Given the talent involved, though, we shouldn’t be too surprised. The cast of the latest film from John Madden, who made last year’s excellent “The Debt” and is best known for “Shakespeare in Love,” is a veritable dream team of Britain’s best: Judi Dench, Maggie Smith, Tom Wilkinson, Bill Nighy. The names that aren’t as familiar to American audiences are those of vets almost as good, such as Ronald Pickup and Celia Imrie.
| 3 out of 4 stars |
| » Stars: Judi Dench, Tom Wilkinson, Bill Nighy, Maggie Smith |
| » Director: John Madden |
| » Rated: PG-13 for sexual content and language |
| » Running time: 124 minutes |
Everyone has slightly different reasons for booking a long-term stay at what its proprietor calls, in full, The Best Exotic Marigold Hotel for the Elderly and Beautiful, but most boil down to money. Douglas (Nighy) and Jean (Penelope Wilton) lost their savings to their daughter’s failed Internet start-up. Evelyn (Dench) is recently widowed, with nothing much to keep her in England. Muriel (Smith) needs an expensive hip replacement.
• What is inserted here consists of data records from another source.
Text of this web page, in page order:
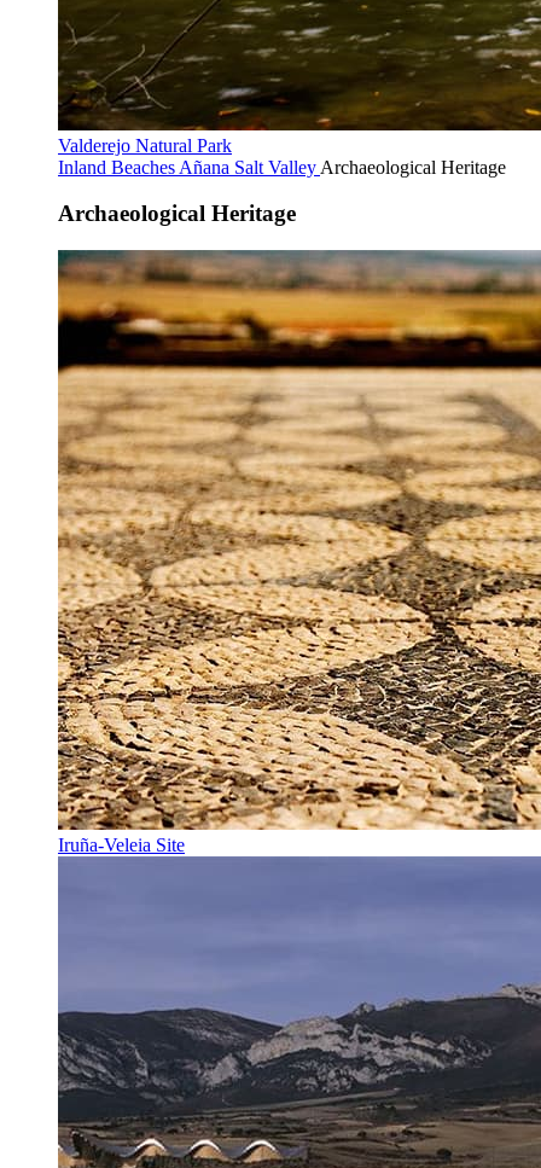
Valderejo Natural Park
Inland Beaches Añana Salt Valley Archaeological Heritage
Archaeological Heritage
Iruña-Veleia Site
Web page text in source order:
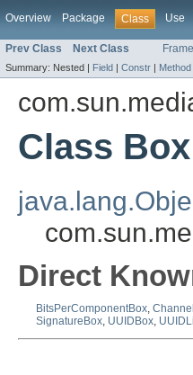
Overview Package Class Use
Prev Class Next Class
Summary: Nested | Field | Constr | Method
Class Box
Direct
BitsPerComponentBox,
SignatureBox, UUIDBox,
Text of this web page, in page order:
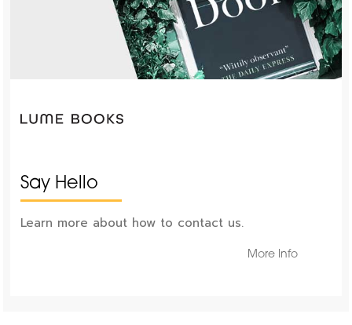
Say Hello
Learn more about how to contact us.
More Info
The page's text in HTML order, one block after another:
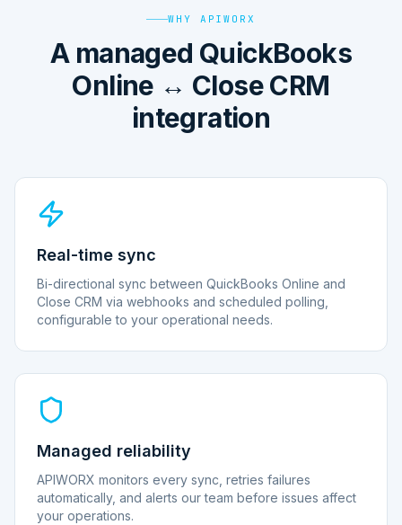
WHY APIWORX
A managed QuickBooks
Online ↔ Close CRM
integration
Real-time sync
Bi-directional sync between QuickBooks Online and
Close CRM via webhooks and scheduled polling,
configurable to your operational needs.
Managed reliability
APIWORX monitors every sync, retries failures
automatically, and alerts our team before issues affect
your operations.
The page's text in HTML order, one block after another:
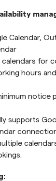
Calendar,
calendars for
hours
notice
supports
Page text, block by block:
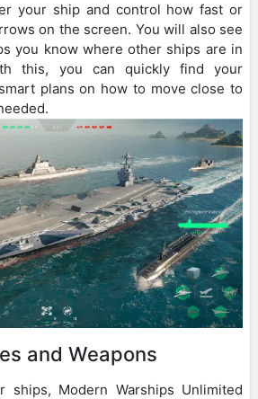
your ship and control how fast or
on the screen. You will also see
you know where other ships are in
this, you can quickly find your
plans on how to move close to
and Weapons
ships, Modern Warships Unlimited
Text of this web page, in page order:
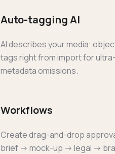
Auto-tagging AI
AI describes your media:
tags right from import for
metadata omissions.
Workflows
Create drag-and-drop
brief → mock-up → legal →
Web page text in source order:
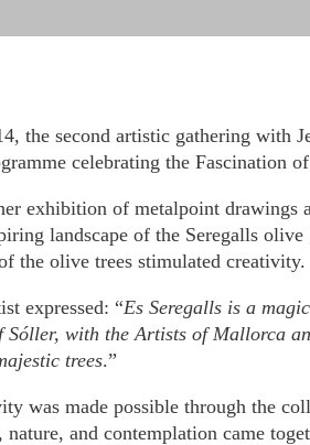
the second artistic gathering with
celebrating the Fascination
exhibition of metalpoint drawings
landscape of the Seregalls
the olive trees stimulated creativity.
expressed: “Es Seregalls is a
Sóller, with the Artists of Mallorca
trees.”
was made possible through the
nature, and contemplation came
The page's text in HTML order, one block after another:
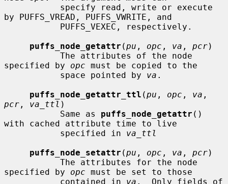
by PUFFS_VREAD, PUFFS_VWRITE, and
puffs_node_getattr (pu , opc , va , pcr)
specified by opc must be copied to the
           space pointed by
va .
puffs_node_getattr_ttl (pu , opc , va
pcr , va_ttl )
           Same as
puffs_node_getattr ()
with cached attribute time to live
           specified in
va_ttl
puffs_node_setattr (pu , opc , va , pcr)
specified by opc must be set to those
           contained in
va
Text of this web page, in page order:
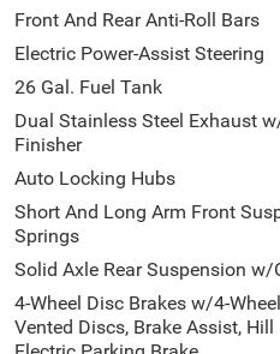
Spouse has the authority to
understands the Official
- The Employee Choice
regardless of
Ram vehicles at the Employee
Below MSRP . Exp. 08/31/
Front And Rear Anti-Roll Bars
Electric Power-Assist Steering
26 Gal. Fuel Tank
Dual Stainless Steel Exhaust
Finisher
Auto Locking Hubs
Short And Long Arm Front
Springs
Solid Axle Rear Suspension w/
4-Wheel Disc Brakes w/4-
Vented Discs, Brake Assist,
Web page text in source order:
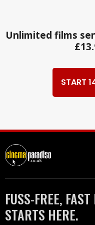
Unlimited films
START
FUSS-FREE,
STARTS HERE.
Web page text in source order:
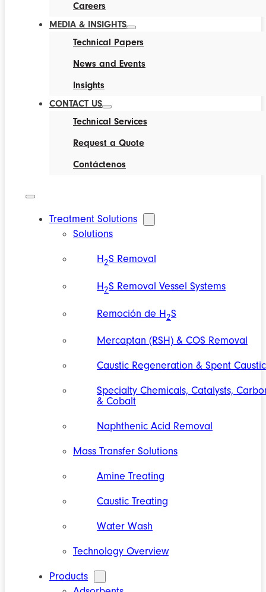
Careers
MEDIA & INSIGHTS
Technical Papers
News and Events
Insights
CONTACT US
Technical Services
Request a Quote
Contáctenos
Treatment Solutions
Solutions
H2S Removal
H2S Removal Vessel Systems
Remoción de H2S
Mercaptan (RSH) & COS Removal
Caustic Regeneration & Spent Caustic
Specialty Chemicals, Catalysts,
& Cobalt
Naphthenic Acid Removal
Mass Transfer Solutions
Amine Treating
Caustic Treating
Water Wash
Technology Overview
Products
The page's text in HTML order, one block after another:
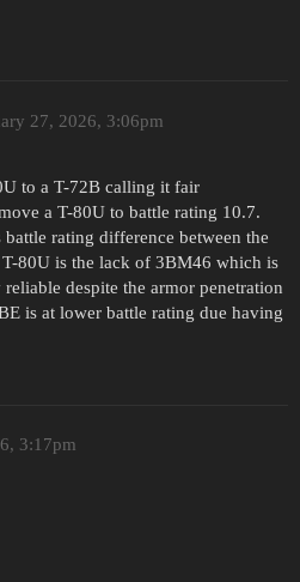
27, 2026, 3:06pm
to a T-72B calling it fair
a T-80U to battle rating 10.7.
rating difference between the
80U is the lack of 3BM46 which is
despite the armor penetration
is at lower battle rating due having
3:17pm
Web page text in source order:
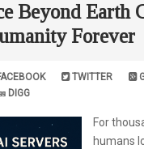
Beyond Earth
Forever
TWITTER
DIGG
For
humans

Graham (Wilkinson) is the main mystery of the group. (And, being a high court judge, of great interest to the lonely married woman played by Wilton.) He’s been to India before and seems to have returned with some purpose. Everyone else is rather shocked to land in India and find it so … Indian. “Can there be anywhere in the world that is such an assault on the senses?” Jean asks.
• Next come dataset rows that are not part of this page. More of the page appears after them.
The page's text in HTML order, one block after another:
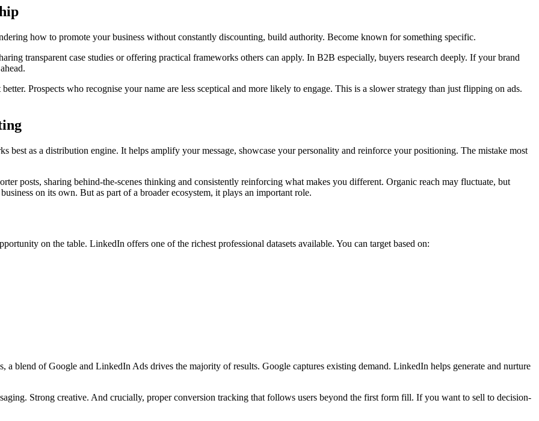
how to promote your business without constantly discounting, build authority. Become known for something specific.
transparent case studies or offering practical frameworks others can apply. In B2B especially, buyers research deeply. If your brand
Prospects who recognise your name are less sceptical and more likely to engage. This is a slower strategy than just flipping on ads.
best as a distribution engine. It helps amplify your message, showcase your personality and reinforce your positioning. The mistake most
posts, sharing behind-the-scenes thinking and consistently reinforcing what makes you different. Organic reach may fluctuate, but
on its own. But as part of a broader ecosystem, it plays an important role.
on the table. LinkedIn offers one of the richest professional datasets available. You can target based on:
blend of Google and LinkedIn Ads drives the majority of results. Google captures existing demand. LinkedIn helps generate and nurture
Strong creative. And crucially, proper conversion tracking that follows users beyond the first form fill. If you want to sell to decision-
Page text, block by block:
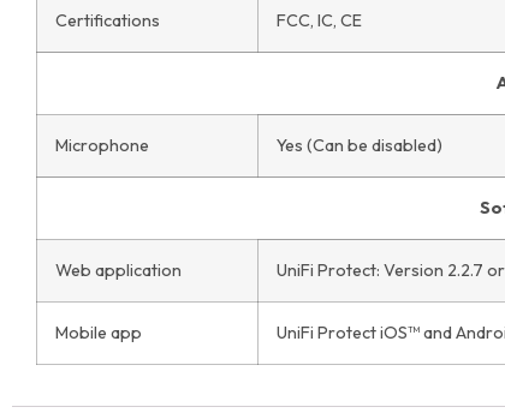
Certifications FCC, IC, CE
Microphone Yes (Can be disabled)
Web application UniFi Protect: Version 2.2.7
Mobile app UniFi Protect iOS™ and
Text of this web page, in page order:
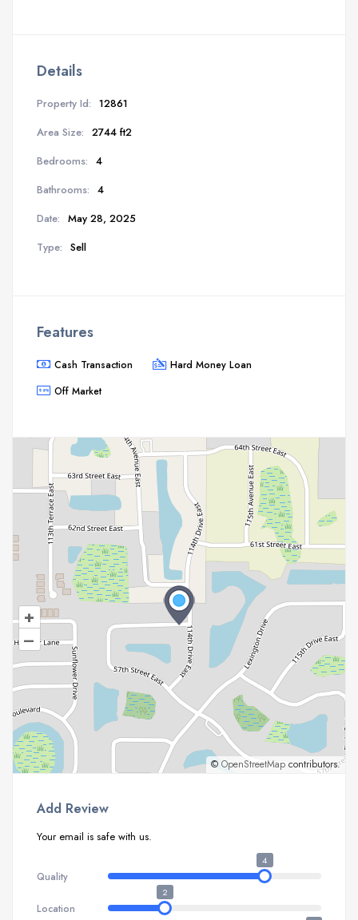
Details
Property Id: 12861
Area Size: 2744 ft2
Bedrooms: 4
Bathrooms: 4
Date: May 28, 2025
Type: Sell
Features
Cash Transaction
Hard Money Loan
Off Market
+
–
© OpenStreetMap contributors.
Add Review
Your email is safe with us.
Quality
4
Location
2
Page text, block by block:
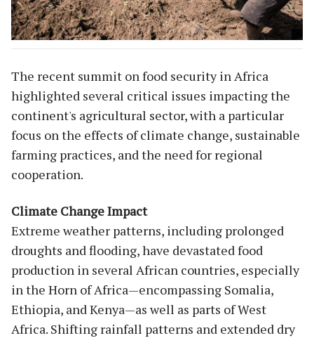
The recent summit on food security in Africa
highlighted several critical issues impacting the
continent's agricultural sector, with a particular
focus on the effects of climate change, sustainable
farming practices, and the need for regional
cooperation.
Climate Change Impact
Extreme weather patterns, including prolonged
droughts and flooding, have devastated food
production in several African countries, especially
in the Horn of Africa—encompassing Somalia,
Ethiopia, and Kenya—as well as parts of West
Africa. Shifting rainfall patterns and extended dry
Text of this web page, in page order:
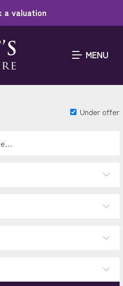
a valuation
MENU
Under offer
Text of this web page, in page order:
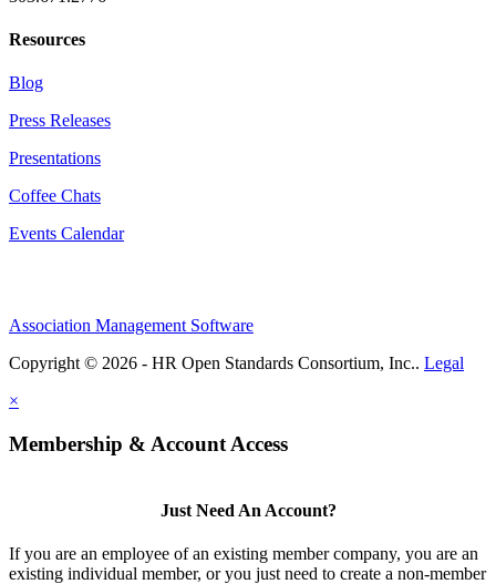
Resources
Blog
Press Releases
Presentations
Coffee Chats
Events Calendar
Association Management Software
Copyright © 2026 - HR Open Standards Consortium, Inc.. Legal
×
Membership & Account Access
Just Need An Account?
If you are an employee of an existing member company, you are an
existing individual member, or you just need to create a non-member
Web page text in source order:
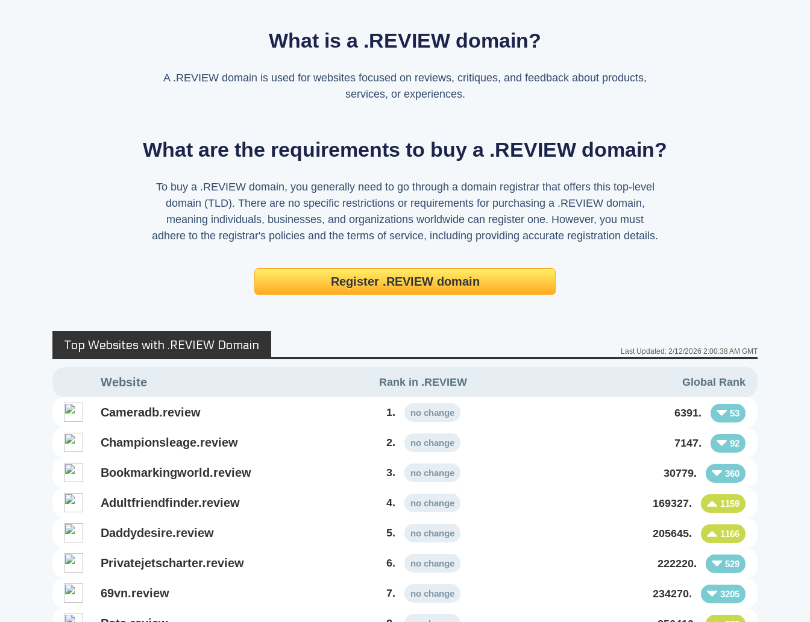
What is a .REVIEW domain?
A .REVIEW domain is used for websites focused on reviews, critiques, and feedback about products,
services, or experiences.
What are the requirements to buy a .REVIEW domain?
To buy a .REVIEW domain, you generally need to go through a domain registrar that offers this top-level
domain (TLD). There are no specific restrictions or requirements for purchasing a .REVIEW domain,
meaning individuals, businesses, and organizations worldwide can register one. However, you must
adhere to the registrar's policies and the terms of service, including providing accurate registration details.
Register .REVIEW domain
Top Websites with .REVIEW Domain Last Updated: 2/12/2026 2:00:38 AM GMT
Website Rank in .REVIEW Global Rank
cameradb.review 1. no change 6391. 53
championsleage.review 2. no change 7147. 92
bookmarkingworld.review 3. no change 30779. 360
adultfriendfinder.review 4. no change 169327. 1159
daddydesire.review 5. no change 205645. 1166
privatejetscharter.review 6. no change 222220. 529
69vn.review 7. no change 234270. 3205
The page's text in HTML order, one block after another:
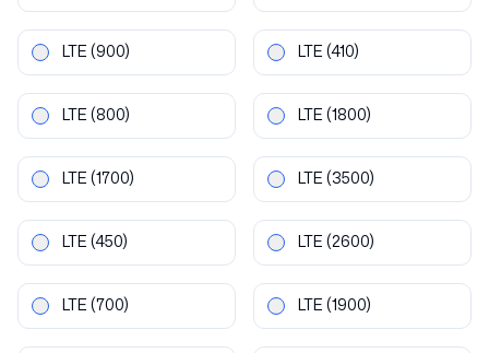
LTE (900) LTE (410)
LTE (800) LTE (1800)
LTE (1700) LTE (3500)
LTE (450) LTE (2600)
LTE (700) LTE (1900)
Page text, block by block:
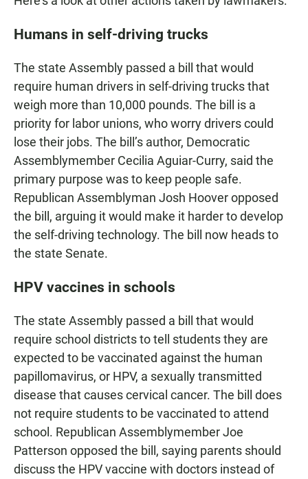
Humans in self-driving trucks
The state Assembly passed a bill that would
require human drivers in self-driving trucks that
weigh more than 10,000 pounds. The bill is a
priority for labor unions, who worry drivers could
lose their jobs. The bill’s author, Democratic
Assemblymember Cecilia Aguiar-Curry, said the
primary purpose was to keep people safe.
Republican Assemblyman Josh Hoover opposed
the bill, arguing it would make it harder to develop
the self-driving technology. The bill now heads to
the state Senate.
HPV vaccines in schools
The state Assembly passed a bill that would
require school districts to tell students they are
expected to be vaccinated against the human
papillomavirus, or HPV, a sexually transmitted
disease that causes cervical cancer. The bill does
not require students to be vaccinated to attend
school. Republican Assemblymember Joe
Patterson opposed the bill, saying parents should
discuss the HPV vaccine with doctors instead of

It doesn’t help that the hotel with the fancy name turns out to be a dilapidated dump. “You Photoshopped it!” one guest accuses the proprietor, played with charming earnestness by Dev Patel. “It is a vision of the future,” he responds seriously. He offers them a “wonderful taste of Blighty” their first evening, with a roast dinner. “Roast what?” a guest asks. “Roast goat curry,” he says quickly.
“All life is here, I tell you,” Graham says passionately of his beloved India. The same might be said of the hotel itself. There’s that lonely marriage. There’s a woman, Evelyn, on her own for the first time in her life. There’s another woman, Muriel, who finds her racism challenged by the simple courtesy of the Indians she meets.
Maggie Smith’s character isn’t even that unlikeable at her worst. She gets some of the film’s best lines, such as, “At my age, I can’t plan that far ahead. I don’t even buy green bananas.”
The lessons these very different people learn, late in life, aren’t terribly new. But they’re lessons we all struggle with, like them, until the very day we die. Brought to life by such a delightful cast, such schooling can only be a pleasure.